Cruz was asked by a reporter at the press conference whether he had any plans to travel to Scranton, since "every successful candidate who’s run for president since FDR has gone through Scranton, Pennsylvania."
Cruz said that he has never been to Scranton, but took the opportunity to explain how he won his Senate race in Texas and what he thinks Republicans need to do to win the presidency in 2016.
Cruz said that he is a big believer in examining data and metrics. "For those of y’all from Texas, you’ll remember the Senate race we had here." He said, "It was a $50 million primary where we were outspent 3-1. We had $35 million in attack ads run against us. When you’re being outspent 3-1 you have to run a very data-driven, metric-driven campaign because every dollar you spend, you’ve got to get 3x bang for the buck. You can’t afford to waste a penny." Sean Theriault, a University of Texas at Austin political scientist, called Cruz "the Barack Obama of 2012,” for his extraordinary success using data and social media in his underdog win over David Dewhurst in the Republican primary. “It is a great case study of using these tools in politics,” Theriault said.
Cruz conceded that the demographic difference between Republicans and Democrats is significant and said Republicans need to do much better in the minority community. "I was proud here in Texas to do much, much better in the Hispanic community than Mitt Romney did." But he said the biggest difference is not the demographic shift. "The biggest difference is the millions of conservatives who showed up and voted in 2004 that stayed home in 2008 and 2012. And they fall largely into two categories," said Cruz. "Number one, evangelical Christians -- millions of believers who showed up in ‘04 who didn’t show up in ‘08 and ‘12. And number two, going back to your question [about Scranton], the so-called Reagan Democrats."

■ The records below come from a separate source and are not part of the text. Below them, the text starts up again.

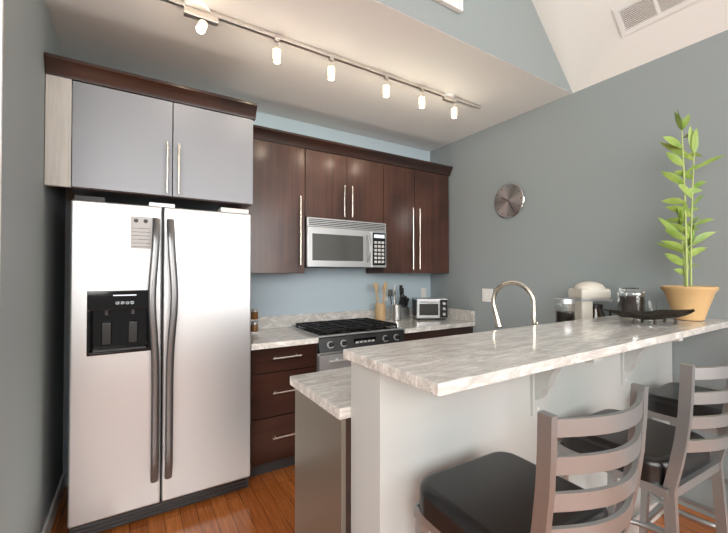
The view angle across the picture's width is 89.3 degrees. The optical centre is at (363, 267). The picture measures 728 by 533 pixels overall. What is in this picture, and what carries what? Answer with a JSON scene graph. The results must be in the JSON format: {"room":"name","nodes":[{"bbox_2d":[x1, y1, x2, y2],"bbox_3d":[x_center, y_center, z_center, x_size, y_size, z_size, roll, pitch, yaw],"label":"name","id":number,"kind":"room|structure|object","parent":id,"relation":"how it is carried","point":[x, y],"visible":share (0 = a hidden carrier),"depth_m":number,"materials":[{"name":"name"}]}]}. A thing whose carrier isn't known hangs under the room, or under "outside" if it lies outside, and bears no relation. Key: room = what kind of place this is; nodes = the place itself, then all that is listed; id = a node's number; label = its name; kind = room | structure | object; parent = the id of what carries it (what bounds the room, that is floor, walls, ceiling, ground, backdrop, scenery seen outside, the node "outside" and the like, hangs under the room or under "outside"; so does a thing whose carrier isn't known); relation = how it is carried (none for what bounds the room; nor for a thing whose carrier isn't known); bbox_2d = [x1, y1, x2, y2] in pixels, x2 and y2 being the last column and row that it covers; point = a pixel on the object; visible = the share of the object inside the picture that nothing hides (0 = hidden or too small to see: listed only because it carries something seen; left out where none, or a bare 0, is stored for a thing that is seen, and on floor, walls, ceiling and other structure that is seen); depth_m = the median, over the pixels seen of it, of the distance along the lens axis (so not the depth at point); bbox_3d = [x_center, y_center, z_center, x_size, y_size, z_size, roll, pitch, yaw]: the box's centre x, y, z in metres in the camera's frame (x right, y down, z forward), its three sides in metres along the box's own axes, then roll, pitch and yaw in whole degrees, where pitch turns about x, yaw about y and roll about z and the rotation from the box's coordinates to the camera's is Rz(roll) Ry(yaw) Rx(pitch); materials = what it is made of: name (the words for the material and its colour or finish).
{"room":"kitchen","nodes":[
{"label":"kitchen","id":0,"kind":"room"},
{"bbox_2d":[0,0,3,249],"bbox_3d":[-1.256,0.034,1.181,0.126,2.700,0.015,0,-1,-32],"label":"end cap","id":1,"kind":"object","parent":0,"point":[1,43],"depth_m":1.22,"materials":[{"name":"white"}]},
{"bbox_2d":[0,0,65,532],"bbox_3d":[-1.619,0.042,1.762,0.125,2.700,1.355,0,-1,-32],"label":"wall","id":2,"kind":"structure","parent":0,"point":[32,268],"depth_m":1.56,"materials":[{"name":"grey paint"}]},
{"bbox_2d":[41,472,64,532],"bbox_3d":[-1.561,1.345,1.783,0.014,0.095,1.350,0,-1,-32],"label":"baseboard","id":3,"kind":"structure","parent":2,"relation":"attached to","point":[49,522],"depth_m":2.01,"materials":[{"name":"white"}]},
{"bbox_2d":[63,87,429,486],"bbox_3d":[-0.634,-0.012,3.248,3.370,2.850,0.120,0,-1,-32],"label":"wall","id":4,"kind":"structure","parent":0,"point":[315,290],"depth_m":3.30,"materials":[{"name":"blue paint"}]},
{"bbox_2d":[44,52,257,211],"bbox_3d":[-1.294,-0.715,2.342,1.024,0.630,0.725,0,-1,-32],"label":"upper cabinet","id":5,"kind":"object","parent":4,"relation":"attached to","point":[112,135],"visible":0.94,"depth_m":2.03,"materials":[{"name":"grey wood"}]},
{"bbox_2d":[246,124,305,272],"bbox_3d":[-0.760,-0.497,2.920,0.498,1.080,0.307,0,-1,-32],"label":"upper cabinet","id":6,"kind":"object","parent":4,"relation":"attached to","point":[298,179],"depth_m":2.80,"materials":[{"name":"brown wood"}]},
{"bbox_2d":[256,307,411,330],"bbox_3d":[-0.161,0.456,3.449,2.100,0.102,0.022,0,-1,-32],"label":"backsplash","id":7,"kind":"structure","parent":4,"relation":"attached to","point":[280,320],"depth_m":3.26,"materials":[{"name":"beige stone"}]},
{"bbox_2d":[306,136,385,223],"bbox_3d":[-0.226,-0.716,3.256,0.758,0.633,0.307,0,-1,-32],"label":"upper cabinet","id":8,"kind":"object","parent":4,"relation":"attached to","point":[344,181],"depth_m":3.11,"materials":[{"name":"brown wood"}]},
{"bbox_2d":[305,217,385,267],"bbox_3d":[-0.201,-0.199,3.209,0.755,0.397,0.402,0,-1,-32],"label":"over-the-range microwave","id":9,"kind":"object","parent":8,"relation":"attached to","point":[333,243],"visible":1,"depth_m":3.05,"materials":[{"name":"grey metal"}]},
{"bbox_2d":[382,289,387,300],"bbox_3d":[0.208,0.271,3.694,0.075,0.115,0.006,0,-1,-32],"label":"outlet","id":10,"kind":"object","parent":4,"relation":"attached to","point":[386,295],"visible":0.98,"depth_m":3.70,"materials":[{"name":"white plastic"}]},
{"bbox_2d":[366,153,417,272],"bbox_3d":[0.249,-0.488,3.550,0.358,1.080,0.307,0,-1,-32],"label":"upper cabinet","id":11,"kind":"object","parent":4,"relation":"attached to","point":[401,171],"depth_m":3.43,"materials":[{"name":"brown wood"}]},
{"bbox_2d":[421,288,425,296],"bbox_3d":[0.641,0.275,3.963,0.075,0.115,0.009,0,-1,-32],"label":"outlet","id":12,"kind":"object","parent":4,"relation":"attached to","point":[423,292],"visible":0.83,"depth_m":3.96,"materials":[{"name":"white plastic"}]},
{"bbox_2d":[418,160,449,272],"bbox_3d":[0.592,-0.485,3.764,0.450,1.080,0.307,0,-1,-32],"label":"upper cabinet","id":13,"kind":"object","parent":4,"relation":"attached to","point":[433,195],"depth_m":3.64,"materials":[{"name":"brown wood"}]},
{"bbox_2d":[50,465,715,532],"bbox_3d":[-0.161,1.416,-0.143,6.140,0.100,6.340,0,-1,-32],"label":"floor","id":14,"kind":"structure","parent":0,"point":[263,503],"depth_m":2.08,"materials":[{"name":"brown wood"}]},
{"bbox_2d":[67,195,250,532],"bbox_3d":[-1.252,0.514,2.334,0.900,1.772,0.722,0,-1,-32],"label":"fridge","id":15,"kind":"object","parent":14,"relation":"on","point":[159,360],"visible":1,"depth_m":2.03,"materials":[{"name":"grey metal"}]},
{"bbox_2d":[248,343,315,477],"bbox_3d":[-0.696,0.972,2.769,0.468,0.868,0.596,0,-1,-32],"label":"base cabinet","id":16,"kind":"object","parent":14,"relation":"on","point":[282,352],"depth_m":2.48,"materials":[{"name":"brown wood"}]},
{"bbox_2d":[251,327,317,350],"bbox_3d":[-0.690,0.518,2.764,0.477,0.040,0.621,0,-1,-32],"label":"countertop","id":17,"kind":"structure","parent":16,"relation":"on","point":[268,337],"depth_m":2.59,"materials":[{"name":"beige stone"}]},
{"bbox_2d":[251,307,259,332],"bbox_3d":[-0.875,0.402,2.832,0.135,0.190,0.070,0,-1,-32],"label":"spice jars","id":18,"kind":"object","parent":17,"relation":"on","point":[254,322],"visible":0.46,"depth_m":2.83,"materials":[{"name":"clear glass"}]},
{"bbox_2d":[289,318,404,371],"bbox_3d":[-0.132,0.936,3.057,0.779,0.948,0.654,0,-1,-32],"label":"range","id":19,"kind":"object","parent":14,"relation":"on","point":[336,338],"visible":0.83,"depth_m":2.84,"materials":[{"name":"silver metal"}]},
{"bbox_2d":[405,327,472,340],"bbox_3d":[0.528,0.983,3.534,0.834,0.868,0.596,0,-1,-32],"label":"base cabinet","id":20,"kind":"object","parent":14,"relation":"on","point":[419,335],"depth_m":3.26,"materials":[{"name":"brown wood"}]},
{"bbox_2d":[386,315,474,334],"bbox_3d":[0.534,0.528,3.528,0.837,0.040,0.621,0,-1,-32],"label":"countertop","id":21,"kind":"structure","parent":20,"relation":"on","point":[411,325],"depth_m":3.36,"materials":[{"name":"beige stone"}]},
{"bbox_2d":[374,282,386,320],"bbox_3d":[0.156,0.318,3.501,0.160,0.376,0.100,0,-1,-32],"label":"utensil crock","id":22,"kind":"object","parent":21,"relation":"on","point":[380,311],"visible":0.94,"depth_m":3.46,"materials":[{"name":"brown wood"}]},
{"bbox_2d":[388,284,403,319],"bbox_3d":[0.319,0.331,3.612,0.165,0.354,0.136,0,-1,-32],"label":"utensil crock","id":23,"kind":"object","parent":21,"relation":"on","point":[396,311],"visible":1,"depth_m":3.58,"materials":[{"name":"silver metal"}]},
{"bbox_2d":[401,295,408,318],"bbox_3d":[0.392,0.389,3.721,0.107,0.242,0.100,0,-1,-32],"label":"knife block","id":24,"kind":"object","parent":21,"relation":"on","point":[405,308],"visible":0.62,"depth_m":3.69,"materials":[{"name":"silver metal"}]},
{"bbox_2d":[412,297,447,319],"bbox_3d":[0.663,0.407,3.701,0.311,0.205,0.259,0,-1,-5],"label":"toaster oven","id":25,"kind":"object","parent":21,"relation":"on","point":[428,307],"visible":1,"depth_m":3.60,"materials":[{"name":"silver metal"}]},
{"bbox_2d":[290,315,727,532],"bbox_3d":[0.837,0.835,1.783,2.168,1.116,0.907,0,-1,-32],"label":"peninsula bar","id":26,"kind":"object","parent":14,"relation":"on","point":[382,431],"visible":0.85,"depth_m":1.28,"materials":[{"name":"paint"}]},
{"bbox_2d":[491,281,538,327],"bbox_3d":[0.813,0.269,1.950,0.136,0.406,0.242,0,-1,-32],"label":"faucet","id":27,"kind":"object","parent":26,"relation":"on","point":[497,319],"visible":0.71,"depth_m":1.95,"materials":[{"name":"silver metal"}]},
{"bbox_2d":[555,298,574,322],"bbox_3d":[1.207,0.329,2.212,0.108,0.292,0.108,0,-1,-32],"label":"canister","id":28,"kind":"object","parent":26,"relation":"on","point":[564,309],"visible":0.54,"depth_m":2.17,"materials":[{"name":"clear glass"}]},
{"bbox_2d":[567,281,611,319],"bbox_3d":[1.506,0.283,2.422,0.243,0.390,0.175,0,-1,1],"label":"coffee maker","id":29,"kind":"object","parent":26,"relation":"on","point":[585,295],"visible":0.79,"depth_m":2.35,"materials":[{"name":"beige plastic"}]},
{"bbox_2d":[617,286,645,317],"bbox_3d":[1.538,0.193,2.119,0.152,0.173,0.134,0,-1,-32],"label":"canister","id":30,"kind":"object","parent":26,"relation":"on","point":[631,298],"visible":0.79,"depth_m":2.07,"materials":[{"name":"clear glass"}]},
{"bbox_2d":[645,301,656,311],"bbox_3d":[1.661,0.237,2.137,0.062,0.085,0.061,0,-1,-32],"label":"glass tumbler","id":31,"kind":"object","parent":26,"relation":"on","point":[650,305],"visible":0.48,"depth_m":2.12,"materials":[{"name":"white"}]},
{"bbox_2d":[609,309,694,324],"bbox_3d":[1.433,0.240,1.832,0.423,0.072,0.241,0,-1,-32],"label":"tray","id":32,"kind":"object","parent":26,"relation":"on","point":[656,315],"visible":1,"depth_m":1.81,"materials":[{"name":"black metal"}]},
{"bbox_2d":[652,109,727,320],"bbox_3d":[1.743,-0.298,1.981,0.369,1.151,0.269,0,-1,-32],"label":"potted plant","id":33,"kind":"object","parent":26,"relation":"on","point":[697,299],"visible":1,"depth_m":1.98,"materials":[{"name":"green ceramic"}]},
{"bbox_2d":[414,383,648,532],"bbox_3d":[0.409,0.834,0.982,0.530,1.097,0.540,0,-1,-32],"label":"bar stool","id":34,"kind":"object","parent":14,"relation":"on","point":[500,492],"visible":1,"depth_m":0.87,"materials":[{"name":"black leather"}]},
{"bbox_2d":[557,355,727,532],"bbox_3d":[1.024,0.840,1.366,0.529,1.097,0.539,0,-1,-32],"label":"bar stool","id":35,"kind":"object","parent":14,"relation":"on","point":[678,460],"visible":0.6,"depth_m":1.18,"materials":[{"name":"black leather"}]},
{"bbox_2d":[639,382,727,532],"bbox_3d":[1.643,0.845,1.753,0.530,1.097,0.540,0,-1,-32],"label":"bar stool","id":36,"kind":"object","parent":14,"relation":"on","point":[662,402],"visible":0.29,"depth_m":1.77,"materials":[{"name":"black leather"}]},
{"bbox_2d":[45,0,727,151],"bbox_3d":[1.046,-2.959,0.599,3.370,3.271,6.220,0,-1,-32],"label":"ceiling","id":37,"kind":"structure","parent":0,"point":[161,40],"depth_m":2.34,"materials":[{"name":"white paint"}]},
{"bbox_2d":[161,0,479,117],"bbox_3d":[-0.025,-1.222,2.347,2.230,0.154,0.124,0,-1,-32],"label":"track light","id":38,"kind":"object","parent":37,"relation":"attached to","point":[202,13],"visible":1,"depth_m":2.10,"materials":[{"name":"silver metal"}]},
{"bbox_2d":[612,0,698,36],"bbox_3d":[1.676,-1.515,2.112,0.129,0.129,0.400,0,-1,-32],"label":"ceiling vent","id":39,"kind":"object","parent":37,"relation":"in","point":[631,16],"visible":1,"depth_m":2.17,"materials":[{"name":"white plastic"}]},
{"bbox_2d":[376,0,571,92],"bbox_3d":[0.137,-2.757,1.939,3.250,2.898,0.120,0,-1,-32],"label":"wall","id":40,"kind":"structure","parent":0,"point":[512,32],"depth_m":2.30,"materials":[{"name":"grey paint"}]},
{"bbox_2d":[434,0,462,13],"bbox_3d":[0.092,-2.005,1.812,1.090,1.105,0.029,0,-1,-32],"label":"window","id":41,"kind":"structure","parent":40,"relation":"in","point":[456,6],"depth_m":2.05,"materials":[{"name":"white"}]},
{"bbox_2d":[430,30,727,518],"bbox_3d":[2.424,0.028,1.419,0.120,2.720,6.220,0,-1,-32],"label":"wall","id":42,"kind":"structure","parent":0,"point":[582,167],"depth_m":2.55,"materials":[{"name":"grey paint"}]},
{"bbox_2d":[446,308,474,322],"bbox_3d":[0.884,0.460,3.738,0.022,0.102,0.593,0,-1,-32],"label":"backsplash","id":43,"kind":"structure","parent":42,"relation":"attached to","point":[453,313],"depth_m":3.62,"materials":[{"name":"beige stone"}]},
{"bbox_2d":[482,288,492,301],"bbox_3d":[1.128,0.249,3.367,0.009,0.120,0.118,0,-1,-32],"label":"switch plate","id":44,"kind":"object","parent":42,"relation":"attached to","point":[486,295],"visible":0.98,"depth_m":3.37,"materials":[{"name":"white plastic"}]},
{"bbox_2d":[494,183,524,217],"bbox_3d":[1.246,-0.579,3.168,0.032,0.298,0.298,0,-1,-32],"label":"clock","id":45,"kind":"object","parent":42,"relation":"attached to","point":[509,201],"visible":1,"depth_m":3.15,"materials":[{"name":"silver metal"}]}
]}

Cruz said the Reagan Democrats up and down the Rust Belt (many of them ethnic Catholics) "tend to be blue collar, union members, gun owners, strong national defense." According to Cruz, Pennsylvania is right in the heart of Reagan Democrat territory and they showed up to vote in 2004 but stayed home in the next two elections. "If you look in the last 50 years, there is only one Republican who has a group of Democrats named after him: Reagan Democrats. If the Washington consultants were right -- that the way you bring people out is moving to the mushy middle, standing for nothing, blurring your distinction with the Democrats -- then you’d see all sorts of Democrats named after some of the losing Republican nominees," Cruz said in an obvious reference to Mitt Romney and John McCain.
In outlining a Republican strategy for victory in the 2016 presidential race, Cruz draws a sharp contrast to Rand Paul, who is courting minorities and young people as he travels the country, testing the waters for a presidential run. Potential contenders Jeb Bush and Paul Ryan have also focused on growing the party by attracting minorities. New Jersey Governor Chris Christie could potentially attract Reagan Democrats but has a frigid relationship with the most conservative wing of the party. Texas Governor Rick Perry would likely appeal to a voting bloc similar to Cruz's. Perry has strong connections to the evangelical community and his success as a job creator in Texas could potentially resonate with the Reagan Democrats Cruz says Republicans need to recapture.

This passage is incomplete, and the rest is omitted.